AIR PRODUCTS AND CHEMICALS, INC.

DEFERRED COMPENSATION PLAN

AS AMENDED AND RESTATED

EFFECTIVE JANUARY 1, 2005

 


 

TABLE OF CONTENTS

 

 

 

 

 

Preamble

 

 

1

 

Article 1 Purpose of the Plan

 

 

2

 

Section 1.1 Purpose

 

 

2

 

Article 2 Definitions

 

 

2

 

Section 2.1 Definitions

 

 

2

 

Section 2.2 Gender and Number

 

 

9

 

Article 3 Deferral Elections

 

 

10

 

Section 3.1 Deferral Elections

 

 

10

 

Article 4 Accounting and Valuation

 

 

11

 

Section 4.1 Accounting for Elective Deferrals, Core Credits, Matching Credits, Bonus Deferrals, Deferred Special Bonus and Earnings

 

 

11

 

Section 4.2 Deferred Company Stock Account

 

 

14

 

Section 4.3 Statements to Participants

 

 

16

 

Article 5 Vesting and Distribution

 

 

16

 

Section 5.1 Vesting

 

 

16

 

Section 5.2 Eligibility for Distribution

 

 

16

 

Section 5.3 Form of Payment and Commencement of Distribution to Participants

 

 

17

 

Section 5.4 Change in Control

 

 

21

 

Article 6 Administration

 

 

21

 

Section 6.1 Plan Administration and Interpretation

 

 

21

 

Section 6.2 Claim and Appeal Procedure

 

 

22

 

Article 7 Funding

 

 

24

 

Section 7.1 Benefits Unfunded

 

 

24

 

Section 7.2 Non-qualified Plan

 

 

24

 

Section 7.3 ERISA

 

 

24

 

Article 8 Amendment and Termination

 

 

25

 

Section 8.1 Amendment and Termination

 

 

25

 

Article 9 General Provisions

 

 

26

 

Section 9.1 Non-alienation of Benefits

 

 

26

 

Section 9.2 Contractual Obligations

 

 

26

 

Section 9.3 No Employment Rights

 

 

27

 

Section 9.4 Minor or Incompetent

 

 

27

 

Section 9.5 Unclaimed Amounts

 

 

27

 

Section 9.6 Payee Unknown

 

 

27

 

Section 9.7 Illegal or Invalid Provision

 

 

28

 

Section 9.8 Governing Law and Headings

 

 

28

 

Section 9.9 Liability Limitation

 

 

28

 

Section 9.10 Notices

 

 

28

 

Section 9.11 Entire Agreement

 

 

29

 

Section 9.12 Binding Effect

 

 

29

 

 


 

AIR PRODUCTS AND CHEMICALS, INC.
DEFERRED COMPENSATION PLAN

As Amended and Restated Effective January 1, 2005

Preamble

     WHEREAS, Air Products and Chemicals, Inc. (the “Company”) established, effective October 1, 1983, a nonqualified savings plan named the Supplementary Savings Plan (the “Plan”) for employees whose participation in the Air Products and Chemicals, Inc.
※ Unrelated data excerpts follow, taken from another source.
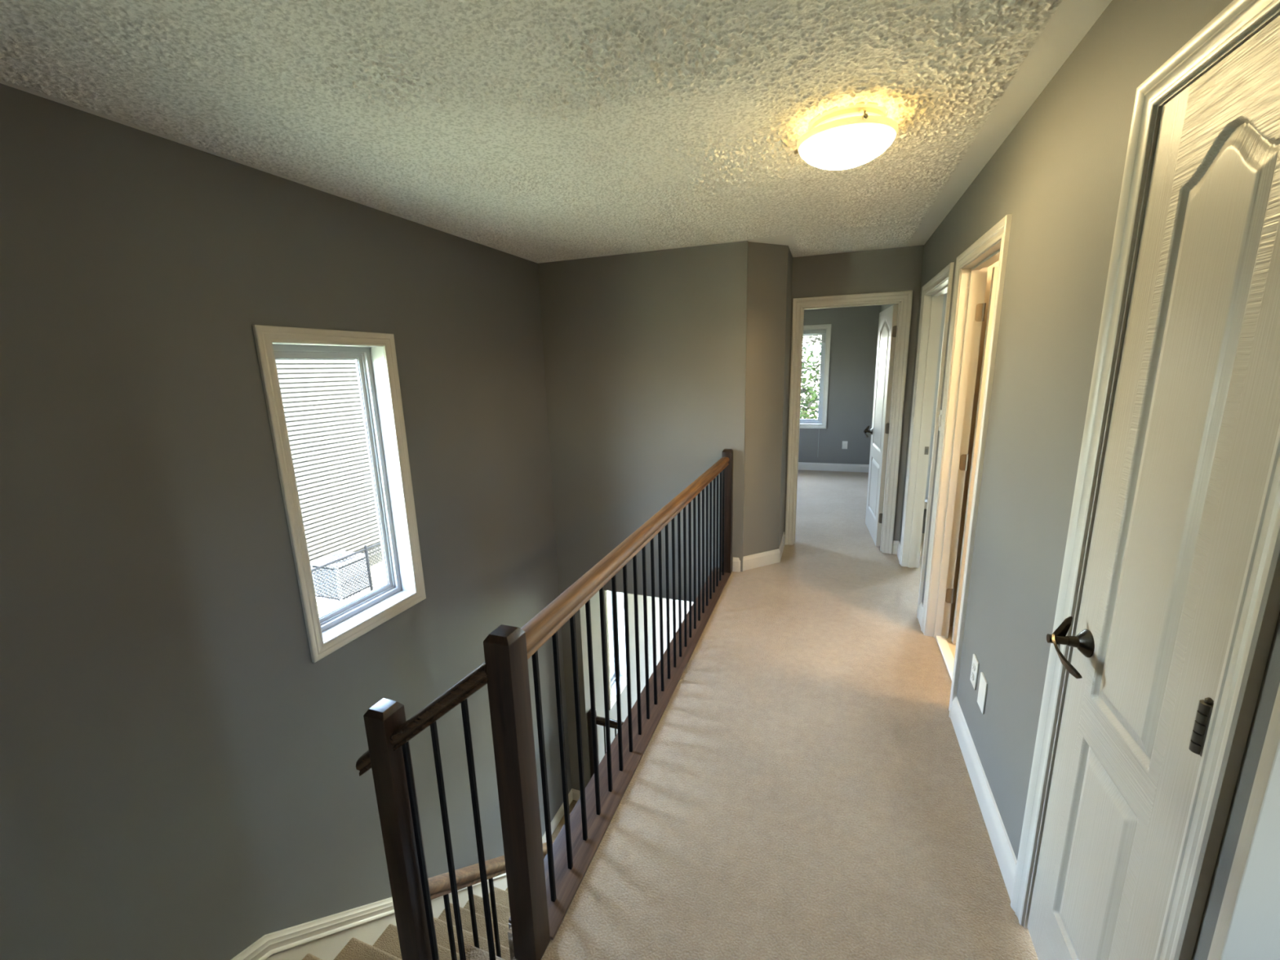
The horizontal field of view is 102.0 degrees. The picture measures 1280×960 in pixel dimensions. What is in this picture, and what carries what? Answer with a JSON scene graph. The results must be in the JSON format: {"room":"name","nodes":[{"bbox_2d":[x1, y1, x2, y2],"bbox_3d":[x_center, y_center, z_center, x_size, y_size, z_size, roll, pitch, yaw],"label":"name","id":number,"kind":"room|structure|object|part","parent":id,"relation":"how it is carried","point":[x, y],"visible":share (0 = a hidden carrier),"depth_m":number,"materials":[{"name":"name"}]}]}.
{"room":"upstairs hallway","nodes":[
{"label":"upstairs hallway","id":0,"kind":"room"},
{"bbox_2d":[0,83,571,959],"bbox_3d":[-1.735,1.286,2.269,0.150,5.060,5.335,3,13,20],"label":"wall","id":1,"kind":"structure","parent":0,"point":[180,780],"depth_m":2.02,"materials":[{"name":"paint"}]},
{"bbox_2d":[252,324,426,662],"bbox_3d":[-1.518,0.034,2.665,0.168,1.545,0.736,3,13,20],"label":"window","id":2,"kind":"structure","parent":1,"relation":"in","point":[374,353],"depth_m":2.80,"materials":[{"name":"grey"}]},
{"bbox_3d":[-1.582,0.031,2.688,0.023,1.335,0.526,3,13,20],"label":"sash","id":3,"kind":"part","parent":2,"relation":"part of","materials":[{"name":"grey plastic"}]},
{"bbox_3d":[-1.572,0.032,2.684,0.054,1.417,0.608,3,13,20],"label":"frame","id":4,"kind":"part","parent":2,"relation":"part of","materials":[{"name":"grey plastic"}]},
{"bbox_2d":[316,560,613,675],"bbox_3d":[-3.489,2.204,12.719,65.000,0.300,70.000,3,13,20],"label":"ground","id":5,"kind":"structure","parent":0,"point":[374,571],"depth_m":10.58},
{"bbox_2d":[275,359,382,566],"bbox_3d":[-9.354,-1.995,15.925,8.300,6.864,13.000,3,13,20],"label":"house","id":6,"kind":"object","parent":5,"relation":"on","point":[321,398],"visible":0.02,"depth_m":11.55,"materials":[{"name":"white plastic"}]},
{"bbox_2d":[310,551,378,606],"bbox_3d":[-6.376,2.056,11.080,0.920,0.838,0.960,3,13,20],"label":"air conditioner","id":7,"kind":"object","parent":5,"relation":"on","point":[340,554],"visible":0.66,"depth_m":10.82,"materials":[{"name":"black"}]},
{"bbox_2d":[322,552,355,563],"bbox_3d":[-6.387,1.652,10.993,0.612,0.011,0.612,3,13,20],"label":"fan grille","id":8,"kind":"object","parent":7,"relation":"attached to","point":[336,556],"depth_m":11.02,"materials":[{"name":"white"}]},
{"bbox_2d":[311,542,386,616],"bbox_3d":[-5.566,1.849,11.197,0.053,1.150,12.084,3,13,20],"label":"fence","id":9,"kind":"object","parent":5,"relation":"on","point":[366,548],"visible":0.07,"depth_m":10.44,"materials":[{"name":"grey metal"}]},
{"bbox_3d":[-5.569,1.358,11.122,0.044,0.044,10.000,3,13,20],"label":"rail","id":10,"kind":"part","parent":9,"relation":"part of","materials":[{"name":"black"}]},
{"bbox_3d":[-5.686,1.921,10.879,0.053,1.150,0.056,3,13,20],"label":"fence post","id":11,"kind":"part","parent":9,"relation":"part of","materials":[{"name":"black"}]},
{"bbox_2d":[800,338,821,418],"bbox_3d":[3.772,-1.106,13.609,3.398,5.408,3.447,3,13,20],"label":"tree","id":12,"kind":"object","parent":5,"relation":"on","point":[803,411],"visible":0.12,"depth_m":12.82,"materials":[{"name":"green plant"}]},
{"bbox_2d":[806,383,818,418],"bbox_3d":[6.447,-1.171,16.446,2.996,4.193,3.053,3,13,20],"label":"tree","id":13,"kind":"object","parent":5,"relation":"on","point":[817,384],"visible":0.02,"depth_m":16.23,"materials":[{"name":"plant"}]},
{"bbox_2d":[0,0,1111,263],"bbox_3d":[1.995,-1.614,2.926,6.600,0.151,10.600,3,13,20],"label":"ceiling","id":14,"kind":"structure","parent":0,"point":[539,131],"depth_m":1.63,"materials":[{"name":"white paint"}]},
{"bbox_2d":[794,102,898,169],"bbox_3d":[0.730,-1.207,1.855,0.351,0.145,0.346,3,13,20],"label":"ceiling light","id":15,"kind":"object","parent":14,"relation":"attached to","point":[838,138],"visible":1,"depth_m":1.76,"materials":[{"name":"frosted glass"},{"name":"metal"}]},
{"bbox_2d":[551,800,577,840],"bbox_3d":[1.703,3.373,4.439,5.500,0.120,10.900,3,13,20],"label":"floor","id":16,"kind":"structure","parent":0,"point":[560,825],"depth_m":4.93,"materials":[{"name":"carpet"}]},
{"bbox_2d":[231,872,510,959],"bbox_3d":[-0.839,2.571,2.496,1.499,2.461,2.870,3,13,20],"label":"staircase","id":17,"kind":"structure","parent":16,"relation":"on","point":[369,931],"depth_m":2.79,"materials":[{"name":"carpet"}]},
{"bbox_2d":[355,661,555,959],"bbox_3d":[-0.202,1.941,2.651,0.490,3.540,2.094,3,13,20],"label":"stair railing","id":18,"kind":"object","parent":17,"relation":"on","point":[388,734],"visible":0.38,"depth_m":1.49,"materials":[{"name":"brown wood"}]},
{"bbox_3d":[-0.692,1.433,1.616,0.073,1.653,0.073,3,13,20],"label":"newel post","id":19,"kind":"part","parent":18,"relation":"part of","materials":[{"name":"brown wood"}]},
{"bbox_3d":[-0.587,0.648,1.406,0.490,0.466,0.065,3,13,20],"label":"handrail","id":20,"kind":"part","parent":18,"relation":"part of","materials":[{"name":"brown wood"}]},
{"bbox_3d":[-0.335,1.873,2.694,0.065,1.675,1.972,3,13,20],"label":"handrail","id":21,"kind":"part","parent":18,"relation":"part of","materials":[{"name":"brown wood"}]},
{"bbox_2d":[586,708,623,777],"bbox_3d":[0.015,2.733,4.914,1.056,1.020,0.068,3,13,20],"label":"railing","id":22,"kind":"object","parent":16,"relation":"on","point":[600,721],"visible":0.2,"depth_m":4.99,"materials":[{"name":"brown wood"}]},
{"bbox_3d":[-0.449,2.709,5.082,0.068,1.020,0.068,3,13,20],"label":"newel post","id":23,"kind":"part","parent":22,"relation":"part of","materials":[{"name":"brown wood"}]},
{"bbox_3d":[0.033,2.329,4.815,0.992,0.060,0.065,3,13,20],"label":"handrail","id":24,"kind":"part","parent":22,"relation":"part of","materials":[{"name":"brown wood"}]},
{"bbox_2d":[558,584,693,791],"bbox_3d":[0.240,1.519,7.450,0.355,2.307,5.415,3,13,20],"label":"wall","id":25,"kind":"structure","parent":0,"point":[580,615],"depth_m":5.14,"materials":[{"name":"paint"}]},
{"bbox_2d":[542,788,580,843],"bbox_3d":[0.161,2.706,7.157,0.220,0.115,6.300,3,13,20],"label":"baseboard","id":26,"kind":"structure","parent":25,"relation":"attached to","point":[574,794],"depth_m":4.97,"materials":[{"name":"white wood"}]},
{"bbox_2d":[604,590,626,710],"bbox_3d":[-0.310,1.667,5.624,0.168,1.440,0.588,3,13,20],"label":"window","id":27,"kind":"structure","parent":25,"relation":"in","point":[620,596],"depth_m":5.79,"materials":[{"name":"grey"}]},
{"bbox_3d":[-0.374,1.664,5.647,0.023,1.230,0.378,3,13,20],"label":"sash","id":28,"kind":"part","parent":27,"relation":"part of","materials":[{"name":"grey plastic"}]},
{"bbox_3d":[-0.364,1.664,5.644,0.054,1.312,0.460,3,13,20],"label":"frame","id":29,"kind":"part","parent":27,"relation":"part of","materials":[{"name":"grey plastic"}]},
{"bbox_2d":[537,240,792,602],"bbox_3d":[0.176,-0.428,4.491,2.063,2.753,0.757,3,13,20],"label":"wall","id":30,"kind":"structure","parent":0,"point":[659,363],"depth_m":4.05,"materials":[{"name":"paint"}]},
{"bbox_2d":[732,532,785,572],"bbox_3d":[1.088,0.610,4.337,0.197,0.115,0.840,10,17,42],"label":"baseboard","id":31,"kind":"structure","parent":30,"relation":"attached to","point":[771,557],"depth_m":4.18,"materials":[{"name":"white wood"}]},
{"bbox_2d":[784,290,913,554],"bbox_3d":[1.840,-0.517,4.705,0.880,2.121,0.850,3,13,20],"label":"door","id":32,"kind":"structure","parent":30,"relation":"in","point":[891,326],"depth_m":4.34,"materials":[{"name":"beige wood"}]},
{"bbox_3d":[2.164,-0.464,4.951,0.046,0.102,0.121,4,14,26],"label":"lever","id":33,"kind":"part","parent":32,"relation":"part of","materials":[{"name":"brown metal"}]},
{"bbox_2d":[507,469,1038,959],"bbox_3d":[2.130,0.963,3.515,6.300,0.296,10.500,3,13,20],"label":"floor","id":34,"kind":"structure","parent":0,"point":[803,789],"depth_m":1.96,"materials":[{"name":"carpet"}]},
{"bbox_2d":[483,448,733,959],"bbox_3d":[0.152,0.688,2.726,0.151,1.275,2.957,3,13,20],"label":"landing railing","id":35,"kind":"object","parent":34,"relation":"on","point":[541,891],"visible":1,"depth_m":1.73,"materials":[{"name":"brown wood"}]},
{"bbox_3d":[-0.313,0.989,1.394,0.073,1.275,0.073,3,13,20],"label":"newel post","id":36,"kind":"part","parent":35,"relation":"part of","materials":[{"name":"brown wood"}]},
{"bbox_3d":[0.158,0.148,2.595,0.065,0.060,2.806,3,13,20],"label":"handrail","id":37,"kind":"part","parent":35,"relation":"part of","materials":[{"name":"brown wood"}]},
{"bbox_3d":[0.671,0.251,3.993,0.073,0.985,0.073,3,13,20],"label":"newel post","id":38,"kind":"part","parent":35,"relation":"part of","materials":[{"name":"brown wood"}]},
{"bbox_2d":[935,635,954,679],"bbox_3d":[1.645,0.994,2.724,0.050,0.016,0.707,3,13,20],"label":"threshold strip","id":39,"kind":"object","parent":34,"relation":"on","point":[947,655],"visible":0.5,"depth_m":2.86,"materials":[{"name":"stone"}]},
{"bbox_2d":[798,305,881,464],"bbox_3d":[2.071,-1.388,7.943,3.150,2.440,0.150,3,13,20],"label":"wall","id":40,"kind":"structure","parent":0,"point":[854,330],"depth_m":7.51,"materials":[{"name":"paint"}]},
{"bbox_2d":[799,324,831,428],"bbox_3d":[2.374,-1.531,7.770,0.864,1.501,0.138,3,13,20],"label":"window","id":41,"kind":"structure","parent":40,"relation":"in","point":[825,353],"depth_m":7.64,"materials":[{"name":"grey"}]},
{"bbox_3d":[2.393,-1.542,7.818,0.654,1.291,0.023,3,13,20],"label":"sash","id":42,"kind":"part","parent":41,"relation":"part of","materials":[{"name":"grey plastic"}]},
{"bbox_3d":[2.389,-1.540,7.809,0.736,1.373,0.054,3,13,20],"label":"frame","id":43,"kind":"part","parent":41,"relation":"part of","materials":[{"name":"grey plastic"}]},
{"bbox_2d":[802,329,826,445],"bbox_3d":[2.368,-1.275,7.790,0.720,1.868,0.074,3,13,20],"label":"window blind","id":44,"kind":"object","parent":41,"relation":"attached to","point":[809,339],"visible":0.44,"depth_m":7.54,"materials":[{"name":"grey plastic"}]},
{"bbox_3d":[2.666,-1.235,7.659,0.009,1.830,0.021,3,13,20],"label":"cord","id":45,"kind":"part","parent":44,"relation":"part of","materials":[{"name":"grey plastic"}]},
{"bbox_2d":[798,462,884,512],"bbox_3d":[1.471,0.109,6.600,2.880,0.115,3.343,3,13,20],"label":"baseboard","id":46,"kind":"structure","parent":40,"relation":"attached to","point":[802,465],"depth_m":7.80,"materials":[{"name":"white wood"}]},
{"bbox_2d":[841,440,847,448],"bbox_3d":[3.040,-0.518,7.690,0.074,0.116,0.010,3,13,20],"label":"wall outlet","id":47,"kind":"object","parent":40,"relation":"attached to","point":[844,442],"visible":1,"depth_m":7.69,"materials":[{"name":"grey plastic"}]},
{"bbox_2d":[783,244,924,548],"bbox_3d":[0.872,-0.643,4.657,3.005,2.440,0.115,3,13,20],"label":"wall","id":48,"kind":"structure","parent":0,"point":[896,268],"depth_m":4.08,"materials":[{"name":"paint"}]},
{"bbox_2d":[921,509,926,533],"bbox_3d":[3.555,-0.450,3.420,2.895,2.440,2.010,3,13,20],"label":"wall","id":49,"kind":"structure","parent":0,"point":[925,510],"depth_m":4.87,"materials":[{"name":"paint"}]},
{"bbox_2d":[924,293,946,509],"bbox_3d":[3.069,-0.711,4.548,1.020,2.020,0.168,3,13,20],"label":"door","id":50,"kind":"structure","parent":49,"relation":"in","point":[945,294],"depth_m":4.73,"materials":[{"name":"grey wood"}]},
{"bbox_3d":[3.043,-0.695,4.479,1.020,2.020,0.018,3,13,20],"label":"casing","id":51,"kind":"part","parent":50,"relation":"part of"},
{"bbox_2d":[949,260,999,626],"bbox_3d":[2.929,-0.070,1.748,2.895,2.440,1.640,3,13,20],"label":"wall","id":52,"kind":"structure","parent":0,"point":[990,268],"depth_m":2.91,"materials":[{"name":"paint"}]},
{"bbox_2d":[880,0,1279,959],"bbox_3d":[2.170,-0.542,4.023,0.125,2.440,7.316,3,13,20],"label":"wall","id":53,"kind":"structure","parent":0,"point":[1059,172],"depth_m":1.55,"materials":[{"name":"paint"}]},
{"bbox_2d":[892,540,923,626],"bbox_3d":[1.932,0.711,3.761,0.047,0.115,1.363,3,13,20],"label":"baseboard","id":54,"kind":"structure","parent":53,"relation":"attached to","point":[896,544],"depth_m":4.27,"materials":[{"name":"white wood"}]},
{"bbox_2d":[898,262,954,617],"bbox_3d":[1.960,-0.257,3.493,0.132,2.118,0.986,3,13,20],"label":"door","id":55,"kind":"structure","parent":53,"relation":"in","point":[933,292],"depth_m":3.80,"materials":[{"name":"grey wood"}]},
{"bbox_3d":[2.151,-0.221,3.889,0.026,0.060,0.002,3,13,20],"label":"strike plate","id":56,"kind":"part","parent":55,"relation":"part of","materials":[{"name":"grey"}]},
{"bbox_2d":[937,409,942,431],"bbox_3d":[1.708,-0.337,2.946,0.013,0.118,0.074,3,13,20],"label":"light switch","id":57,"kind":"object","parent":53,"relation":"attached to","point":[940,415],"visible":0.62,"depth_m":2.94,"materials":[{"name":"grey plastic"}]},
{"bbox_2d":[920,213,1012,717],"bbox_3d":[1.926,-0.017,2.389,0.842,2.118,0.851,3,13,20],"label":"door","id":58,"kind":"structure","parent":53,"relation":"in","point":[968,304],"depth_m":2.73,"materials":[{"name":"beige wood"}]},
{"bbox_2d":[969,653,979,689],"bbox_3d":[1.338,0.768,2.075,0.010,0.118,0.074,3,13,20],"label":"wall outlet","id":59,"kind":"object","parent":53,"relation":"attached to","point":[975,666],"visible":1,"depth_m":2.06,"materials":[{"name":"grey plastic"}]},
{"bbox_2d":[972,662,975,671],"bbox_3d":[1.334,0.747,2.072,0.004,0.025,0.033,3,13,20],"label":"receptacle","id":60,"kind":"object","parent":59,"relation":"attached to","point":[973,664],"depth_m":2.07,"materials":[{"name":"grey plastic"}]},
{"bbox_2d":[977,671,987,714],"bbox_3d":[1.297,0.806,1.963,0.006,0.130,0.080,3,13,20],"label":"blank wall plate","id":61,"kind":"object","parent":53,"relation":"attached to","point":[983,686],"visible":1,"depth_m":1.95,"materials":[{"name":"grey plastic"}]},
{"bbox_2d":[950,696,1017,900],"bbox_3d":[1.271,1.123,1.946,0.014,0.115,0.887,3,13,20],"label":"baseboard","id":62,"kind":"structure","parent":53,"relation":"attached to","point":[1006,860],"depth_m":1.83,"materials":[{"name":"white wood"}]},
{"bbox_2d":[1010,0,1279,959],"bbox_3d":[1.009,0.286,1.027,0.187,2.153,0.622,3,13,20],"label":"door","id":63,"kind":"structure","parent":53,"relation":"in","point":[1167,611],"depth_m":0.96,"materials":[{"name":"beige wood"}]},
{"bbox_3d":[0.996,0.388,1.214,0.046,0.102,0.121,4,14,26],"label":"lever","id":64,"kind":"part","parent":63,"relation":"part of","materials":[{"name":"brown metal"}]},
{"bbox_3d":[1.017,0.472,-0.513,0.895,2.440,2.360,3,13,20],"label":"wall","id":65,"kind":"structure","parent":0,"visible":0},
{"bbox_2d":[1207,683,1279,959],"bbox_3d":[1.207,0.429,0.578,0.765,2.028,0.023,3,13,20],"label":"door","id":66,"kind":"structure","parent":65,"relation":"in","point":[1247,927],"depth_m":0.72,"materials":[{"name":"beige wood"}]}
]}
Retirement Savings Plan (formerly the “Retirement Savings and Stock Ownership Plan,” hereinafter referred to as “the Savings Plan”) is limited due to certain provisions of the Internal Revenue Code (the “Code”), which Plan was thereafter amended and restated effective as of January 1, 1987, October 1, 1989 and April 1, 1998; and

     WHEREAS, the Company now wishes to amend and restate the Plan for various changes as follows: to provide supplemental Company Core Contributions for employees whose Company Core Contributions under the Savings Plan are limited due to provisions of the Code; to comply with Section 409A of the Code and regulations thereunder applicable to nonqualified deferred compensation plans; and, effective September 1, 2006, to transfer into the Plan existing Deferred Cash Account and Deferred Stock Account balances under the Company’s Annual Incentive Plan, to provide for deferred payment of future awards made under the Annual Incentive Plan and to rename the Plan the Air Products and Chemicals, Inc. Deferred Compensation Plan.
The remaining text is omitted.